# TASK GOAL
In the entries, find all lines that hold the word "Puritans" and copy them.

# RECORDS TO PROCESS

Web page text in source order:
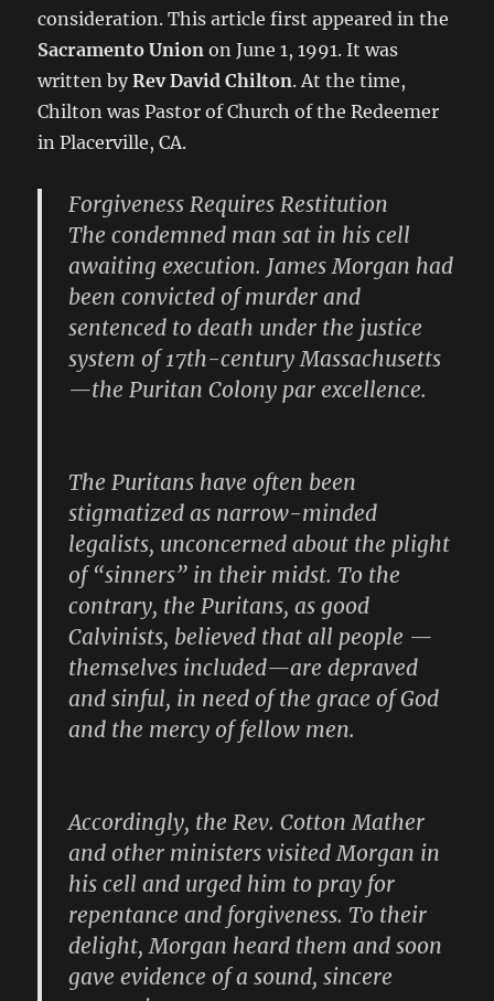
consideration. This article first appeared in the
Sacramento Union on June 1, 1991. It was
written byRev David Chilton. At the time,
Chilton was Pastor of Church of the Redeemer
in Placerville, CA.
Forgiveness Requires Restitution
The condemned man sat in his cell
awaiting execution. James Morgan had
been convicted of murder and
sentenced to death under the justice
system of 17th-century Massachusetts
—the Puritan Colony par excellence.
The Puritans have often been
stigmatized as narrow-minded
legalists, unconcerned about the plight
of “sinners” in their midst. To the
contrary, the Puritans, as good
Calvinists, believed that all people —
themselves included—are depraved
and sinful, in need of the grace of God
and the mercy of fellow men.
Accordingly, the Rev. Cotton Mather
and other ministers visited Morgan in
his cell and urged him to pray for
repentance and forgiveness. To their
delight, Morgan heard them and soon
gave evidence of a sound, sincere

# ANSWER TO THIS PROBLEM
The Puritans have often been
contrary, the Puritans, as good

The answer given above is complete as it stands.